Tuesday, March 8, 2011

Childhood infatuations

Of course every child has to go through this, and we, village children cannot be exceptions!

My first infatuation was my IV standard teacher - Indira Teacher - she was tall; had long hair; spoke softly and our II standard teacher used to come to our class to talk to her. Later on I learnt that they both got married. I did not understand then what was happening between them. I liked this teacher a lot. I used to dream that one day I will also have long hair like her and walk like her carrying an umbrella and teach small children nice things - just the way she was doing it then for me. She used to be the permanent singer for all our dances in our school. Ours was one school which did not approve of cinema songs or recorded music for celebrations. Our teachers used to compose their own songs on various topics like nature, God, school, great people on different ragas. They will choreograph it and we were taught the song and dance. Some children would sing and others would dance.

I was fair in colour ( which is not normal in my area at least then) and was fat ( which again was abnormal) - hence I think I made a good " sight " on stage. Hence, I was always in the dance team. I think I danced well - or at least learnt faster than others - so I was always on the first row in the dance group. My cousin ( my opposite in looks) was always my partner. 99 out of 100 dances, I am the male dancer and my cousin the female!

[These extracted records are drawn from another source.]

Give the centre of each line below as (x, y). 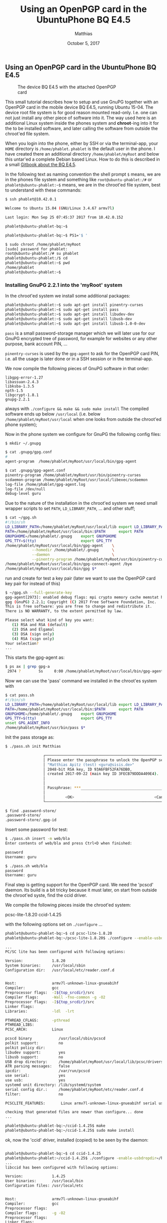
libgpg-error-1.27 (24, 378)
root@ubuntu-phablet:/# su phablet (42, 254)
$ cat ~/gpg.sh (21, 518)
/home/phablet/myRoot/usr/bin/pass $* (45, 728)
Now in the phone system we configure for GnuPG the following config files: (83, 434)
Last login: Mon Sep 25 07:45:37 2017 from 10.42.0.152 (64, 217)
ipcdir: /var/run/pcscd (48, 1071)
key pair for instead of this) (33, 583)
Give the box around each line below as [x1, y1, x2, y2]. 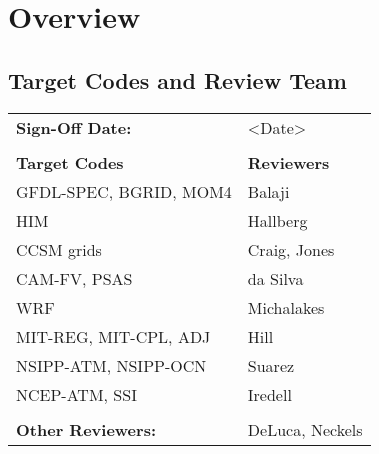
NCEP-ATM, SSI [16, 382, 137, 406]
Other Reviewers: [16, 417, 157, 441]
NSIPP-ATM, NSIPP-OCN [16, 353, 207, 377]
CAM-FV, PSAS [16, 266, 133, 290]
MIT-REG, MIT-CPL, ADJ [16, 324, 211, 348]
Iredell [247, 382, 292, 406]
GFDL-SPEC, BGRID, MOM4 [16, 179, 232, 203]
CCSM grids [16, 237, 102, 261]
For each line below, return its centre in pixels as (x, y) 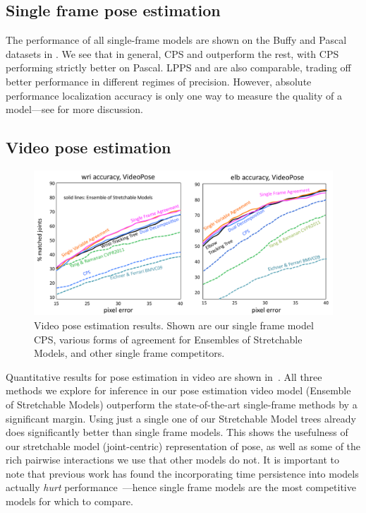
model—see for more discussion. (74, 109)
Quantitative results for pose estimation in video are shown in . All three (164, 376)
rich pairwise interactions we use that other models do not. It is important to (173, 460)
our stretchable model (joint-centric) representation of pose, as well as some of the (183, 446)
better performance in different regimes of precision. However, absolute (159, 81)
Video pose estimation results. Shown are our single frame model (174, 325)
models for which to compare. (69, 501)
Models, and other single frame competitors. (129, 353)
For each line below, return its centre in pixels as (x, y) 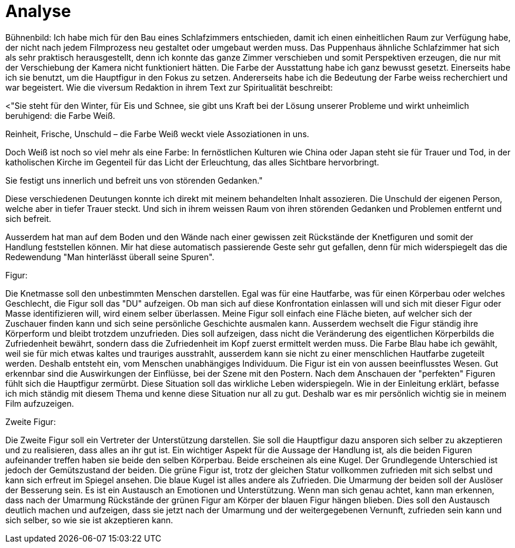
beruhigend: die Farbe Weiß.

Indira Teacher used to compose many songs and teach us. She used to compose songs on Ramakrishna Paramahamsa - using the raagam of the latest cine-song. So, children used to learn a more meaningful song but on the popular tune. How intelligent of her!

The next person whom I used to adore was ( is ) my aunt - Pinnamma - she again was a teacher. As I was in my grand parents' house right from the age of 3, I hardly remember my mother in my childhood memories. It is always my Pinnamma - who was unmarried then - and showed her love and affection to us. Hence, she was another person whom I adored and prayed that I should always live with her ( may be out of fear that her absence might expose me to some unknown dangers)... When the whole family was praying for her marriage, I used to silently pray to God that God should listen to me and not to them and keep her unmarried. My other aunts used to taunt me saying that my Pinnamma would leave me and go away with her husband when she gets married. This used to make me worried and scared. I remember the day she got married - I was in tears the whole day - I did not let anyone comb my hair - I think I behaved violent the first time that day not letting anyone touch me. Funnily, noone bothered also. They were all busy with the marriage proceedings and left me to my happy "open-hair" and angry crying state. But with all this anger and crying drama, I never left her. I am standing / sitting next to her - literally clinging to her in all the marriage photographs.

She really left me in Sivaganga and went away to Calcutta. I was clueless as to what I can do to stop this. She happily said her goodbye and went away! I survived! Yes, I enjoy my survivor status!